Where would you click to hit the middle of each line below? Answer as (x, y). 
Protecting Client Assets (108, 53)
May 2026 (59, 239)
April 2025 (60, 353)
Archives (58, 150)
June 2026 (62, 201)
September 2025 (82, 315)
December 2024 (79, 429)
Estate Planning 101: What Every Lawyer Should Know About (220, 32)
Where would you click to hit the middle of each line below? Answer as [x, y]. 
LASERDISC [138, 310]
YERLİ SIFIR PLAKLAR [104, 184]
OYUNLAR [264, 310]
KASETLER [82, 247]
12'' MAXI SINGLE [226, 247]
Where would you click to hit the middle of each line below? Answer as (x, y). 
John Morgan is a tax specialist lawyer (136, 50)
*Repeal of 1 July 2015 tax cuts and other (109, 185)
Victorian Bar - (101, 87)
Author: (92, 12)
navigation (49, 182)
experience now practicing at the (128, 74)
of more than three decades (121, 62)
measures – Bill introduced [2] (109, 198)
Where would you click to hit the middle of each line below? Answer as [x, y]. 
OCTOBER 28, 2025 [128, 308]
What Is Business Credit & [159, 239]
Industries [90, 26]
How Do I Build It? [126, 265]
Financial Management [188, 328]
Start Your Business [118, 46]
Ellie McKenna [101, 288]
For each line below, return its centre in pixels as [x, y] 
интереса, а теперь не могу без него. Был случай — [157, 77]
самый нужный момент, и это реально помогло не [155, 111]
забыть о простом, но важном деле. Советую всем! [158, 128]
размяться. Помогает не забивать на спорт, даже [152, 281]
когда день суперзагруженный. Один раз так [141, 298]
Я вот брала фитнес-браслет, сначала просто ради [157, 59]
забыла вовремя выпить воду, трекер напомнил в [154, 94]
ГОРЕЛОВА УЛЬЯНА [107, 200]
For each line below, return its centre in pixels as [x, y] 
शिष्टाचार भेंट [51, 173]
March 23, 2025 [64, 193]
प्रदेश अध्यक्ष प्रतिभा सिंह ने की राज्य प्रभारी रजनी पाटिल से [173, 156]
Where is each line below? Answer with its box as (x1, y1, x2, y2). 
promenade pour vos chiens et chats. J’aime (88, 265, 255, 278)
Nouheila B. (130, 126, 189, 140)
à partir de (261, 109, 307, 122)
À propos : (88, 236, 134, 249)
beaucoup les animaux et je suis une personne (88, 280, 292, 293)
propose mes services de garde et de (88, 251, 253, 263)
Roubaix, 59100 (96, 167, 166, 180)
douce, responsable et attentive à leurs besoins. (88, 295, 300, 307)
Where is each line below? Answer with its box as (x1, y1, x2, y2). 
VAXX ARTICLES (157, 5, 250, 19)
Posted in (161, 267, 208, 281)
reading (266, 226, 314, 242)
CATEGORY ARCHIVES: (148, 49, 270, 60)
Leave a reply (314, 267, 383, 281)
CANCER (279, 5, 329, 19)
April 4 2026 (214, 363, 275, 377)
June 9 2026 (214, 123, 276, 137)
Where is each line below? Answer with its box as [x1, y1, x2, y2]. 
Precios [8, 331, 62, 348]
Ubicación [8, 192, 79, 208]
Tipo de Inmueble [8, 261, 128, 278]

#### [Task item]
The complete listing, from first line to last, should be copied verbatim.

#### [Task result]
Where would you click to hit the middle of each line below? Answer as (x, y). 
Protecting Client Assets (108, 53)
May 2026 (59, 239)
April 2025 (60, 353)
Archives (58, 150)
June 2026 (62, 201)
September 2025 (82, 315)
December 2024 (79, 429)
Estate Planning 101: What Every Lawyer Should Know About (220, 32)
Where would you click to hit the middle of each line below? Answer as [x, y]. 
LASERDISC [138, 310]
YERLİ SIFIR PLAKLAR [104, 184]
OYUNLAR [264, 310]
KASETLER [82, 247]
12'' MAXI SINGLE [226, 247]
Where would you click to hit the middle of each line below? Answer as (x, y). 
John Morgan is a tax specialist lawyer (136, 50)
*Repeal of 1 July 2015 tax cuts and other (109, 185)
Victorian Bar - (101, 87)
Author: (92, 12)
navigation (49, 182)
experience now practicing at the (128, 74)
of more than three decades (121, 62)
measures – Bill introduced [2] (109, 198)
Where would you click to hit the middle of each line below? Answer as [x, y]. 
OCTOBER 28, 2025 [128, 308]
What Is Business Credit & [159, 239]
Industries [90, 26]
How Do I Build It? [126, 265]
Financial Management [188, 328]
Start Your Business [118, 46]
Ellie McKenna [101, 288]
For each line below, return its centre in pixels as [x, y] 
интереса, а теперь не могу без него. Был случай — [157, 77]
самый нужный момент, и это реально помогло не [155, 111]
забыть о простом, но важном деле. Советую всем! [158, 128]
размяться. Помогает не забивать на спорт, даже [152, 281]
когда день суперзагруженный. Один раз так [141, 298]
Я вот брала фитнес-браслет, сначала просто ради [157, 59]
забыла вовремя выпить воду, трекер напомнил в [154, 94]
ГОРЕЛОВА УЛЬЯНА [107, 200]
For each line below, return its centre in pixels as [x, y] 
शिष्टाचार भेंट [51, 173]
March 23, 2025 [64, 193]
प्रदेश अध्यक्ष प्रतिभा सिंह ने की राज्य प्रभारी रजनी पाटिल से [173, 156]
Where is each line below? Answer with its box as (x1, y1, x2, y2). 
promenade pour vos chiens et chats. J’aime (88, 265, 255, 278)
Nouheila B. (130, 126, 189, 140)
à partir de (261, 109, 307, 122)
À propos : (88, 236, 134, 249)
beaucoup les animaux et je suis une personne (88, 280, 292, 293)
propose mes services de garde et de (88, 251, 253, 263)
Roubaix, 59100 (96, 167, 166, 180)
douce, responsable et attentive à leurs besoins. (88, 295, 300, 307)
Where is each line below? Answer with its box as (x1, y1, x2, y2). 
VAXX ARTICLES (157, 5, 250, 19)
Posted in (161, 267, 208, 281)
reading (266, 226, 314, 242)
CATEGORY ARCHIVES: (148, 49, 270, 60)
Leave a reply (314, 267, 383, 281)
CANCER (279, 5, 329, 19)
April 4 2026 (214, 363, 275, 377)
June 9 2026 (214, 123, 276, 137)
Where is each line below? Answer with its box as [x1, y1, x2, y2]. 
Precios [8, 331, 62, 348]
Ubicación [8, 192, 79, 208]
Tipo de Inmueble [8, 261, 128, 278]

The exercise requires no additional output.